Six tips to becoming a charity CEO
Sarah Gosling is an experienced charity chief executive and trustee.
Through her four years as CEO at Reach Volunteering Sarah developed a deep understanding of the skills and contribution of volunteers. Six years at the University of Nottingham Students’ Union saw Sarah lead the creation of the Union’s first strategy in in a complex membership and student-led charity. Recently
Sarah facilitated our first Aspiring CEO event as part of the Peridot Leadership Network.
In this special guest blog, she discusses what it takes to become a new CEO and how our aspiring CEO event helped.
Recipe for Building Charity Success – the experimental method
- 21 aspiring CEOs
- 4 experienced CEOs
- Slightly nervous facilitator
- 3 passionate third sector recruiters
- 1 large airy space with lots of tea, coffee, water and cake.

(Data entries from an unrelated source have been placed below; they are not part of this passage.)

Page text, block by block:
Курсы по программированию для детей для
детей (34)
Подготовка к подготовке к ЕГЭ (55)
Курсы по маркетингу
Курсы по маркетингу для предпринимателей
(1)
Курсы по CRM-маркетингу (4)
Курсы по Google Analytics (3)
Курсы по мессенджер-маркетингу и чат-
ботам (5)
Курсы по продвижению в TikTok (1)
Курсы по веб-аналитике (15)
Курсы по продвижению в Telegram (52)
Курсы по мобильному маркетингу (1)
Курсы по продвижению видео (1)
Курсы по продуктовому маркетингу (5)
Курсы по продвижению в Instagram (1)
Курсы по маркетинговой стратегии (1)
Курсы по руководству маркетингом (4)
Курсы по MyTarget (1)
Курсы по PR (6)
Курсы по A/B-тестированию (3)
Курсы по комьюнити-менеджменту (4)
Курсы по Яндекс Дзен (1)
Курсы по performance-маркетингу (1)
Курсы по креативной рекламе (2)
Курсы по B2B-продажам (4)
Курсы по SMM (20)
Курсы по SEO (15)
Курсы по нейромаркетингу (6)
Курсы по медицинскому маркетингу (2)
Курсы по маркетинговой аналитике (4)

- Separate aspiring CEOs into small tables and let them mix gently
- Put aside discussions periodically and whip in four experienced CEOs, one at a time, until slightly frothing
- Add a new yeast-like tool to help aspiring CEOs rise well
- Rest group for 20 minutes while two experienced CEOs knead the mind vigorously
- Place in an incubator for a week, add more ideas and a few more flavours
- Incubate for another week and add a passionate recruiter
- Taste every 4-6 weeks and see how the flavour develops.

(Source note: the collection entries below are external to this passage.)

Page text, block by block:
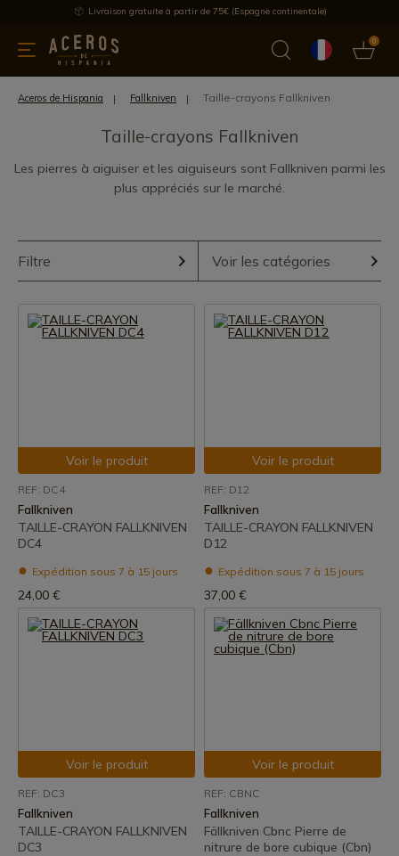
Livraison gratuite à partir de 75€ (Espagne continentale)
0
de cuisine Offre Dernières nouvelles Meilleures ventes
Aceros de Hispania Fallkniven Taille-crayons Fallkniven
Taille-crayons Fallkniven
Les pierres à aiguiser et les aiguiseurs sont Fallkniven parmi les
plus appréciés sur le marché.
Filtre Voir les catégories
Voir le produit
REF: DC4
Fallkniven
TAILLE-CRAYON FALLKNIVEN
DC4
Expédition sous 7 à 15 jours
24,00 €
Voir le produit
REF: D12
Fallkniven
TAILLE-CRAYON FALLKNIVEN
D12
Expédition sous 7 à 15 jours
37,00 €
Voir le produit
REF: DC3
Fallkniven
TAILLE-CRAYON FALLKNIVEN
DC3
Voir le produit
REF: CBNC
Fallkniven
Fällkniven Cbnc Pierre de
nitrure de bore cubique (Cbn)

It is no secret I love cake. When I left UoNSU where I had been chief executive for 6½ years we celebrated with cake and I was given a huge cake, HUGE. So reflecting on the first aspiring CEO event, where of course we had cake, this analogy of baking popped into my mind.

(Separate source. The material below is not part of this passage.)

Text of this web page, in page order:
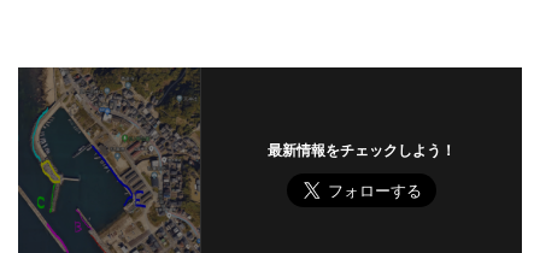
最新情報をチェックしよう！
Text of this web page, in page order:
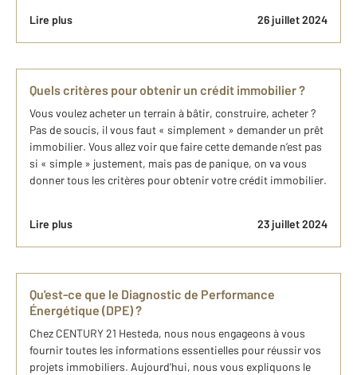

It was a leadership event with a difference. 21 experienced leaders considering the potential of that top leadership position in a charity. Add in four experienced CEOs sharing their tips and experiences – and at times frankly whipping the room up with a radical new ingredient!
So after tasting and stirring for an afternoon what have we actually taken away from the first of Peridot’s Aspiring CEO events? I’ve picked my top six flavours of the afternoon.
Don’t Give Up
Not as odd a place to start as it might sound. Whether it is the desire to be a Charity CEO, a seemingly insoluble challenge, a piece of negative feedback that eats away, if you have a vision and what you are doing is creating change for good, don’t give up.
We all have imposter syndrome
There’s no school for CEOs, no course to qualify you as a charity CEO as you have for a barrister or an accountant or even an equity-card holding actor.
So many people in the room mentioned the sense of being an imposter, including the experienced CEOs that we realised this sense of being unprepared is within us and those around us quite rightly see our capability and competence not the lack of a driving licence for charity leadership.
Prepare – prepare well – prepare really really well and leave that strange taste of imposter syndrome out of the equation.
You will be a facilitator of change
However you or the organisation see things, you will be a new flavour and under your leadership the charity will change. How do you plan for change, prepare others for change, track that the change creates the right impact?
In short, how do you lead change? Exploring the ADKAR model is a great way to think about change and recognise that 100 people can be in precisely 100 different places if we don’t spend some time planning and supporting people to take on change.
Your first 100 days starts now
Before you even get that CEO role, prepare. It’s very easy to run out of time once you get offered a role so plan now. If finances aren’t your natural strong suit, gen up on managing charity finance. If digital media is what you ask your kids about, learn about how digital transforms charities now. Read everything about running a charity on the Charity Commission website – there’s a lot and it is generally very accessible. And read a book like The First 90 Days – which absolutely changed how I approached my second CEO role. Without it I suspect my tenure would have been 6½ months not 6½ years!
Become a trustee
If you want to lead a charity, then you’ll be working with a trustee board – the hidden influence on positive charity health. They are an incredible resource and can add greatly to the impact of your charity’s work, equally can be highly disruptive to your carefully planned recipe.
If you’ve never been a trustee this is a must for an aspiring CEO or senior charity leader so look for a role that inspires you and start a trusteeship.. And if you are a trustee, think about relevance in the size and goals of the charity you support, consider how you can deepen your understanding of its purpose, its impact and how the Board sets the tone and culture through its leadership.
Don’t forget your Why?
Why do you do what you do? What lifts you, inspires you, makes you thrive? Connecting with your why, or losing sight of why you got started with this exciting new career opportunity, can be the difference between malt vinegar, malted milk and a perfectly matured single malt whisky.
Choosing your CEO Ingredients
I’ve shared my favourite ingredients from the first Aspiring CEOs event, which one caught your attention most?
Commit to one action now to help you be ready to be a charity CEO –read the book, explore trusteeship, sign up to the Peridot Partners Leadership Network, read up on ADKAR, have a longer look at your ‘Why’, talk to someone deeply about who you want to be as a leader.
Whatever it is, take one step this week.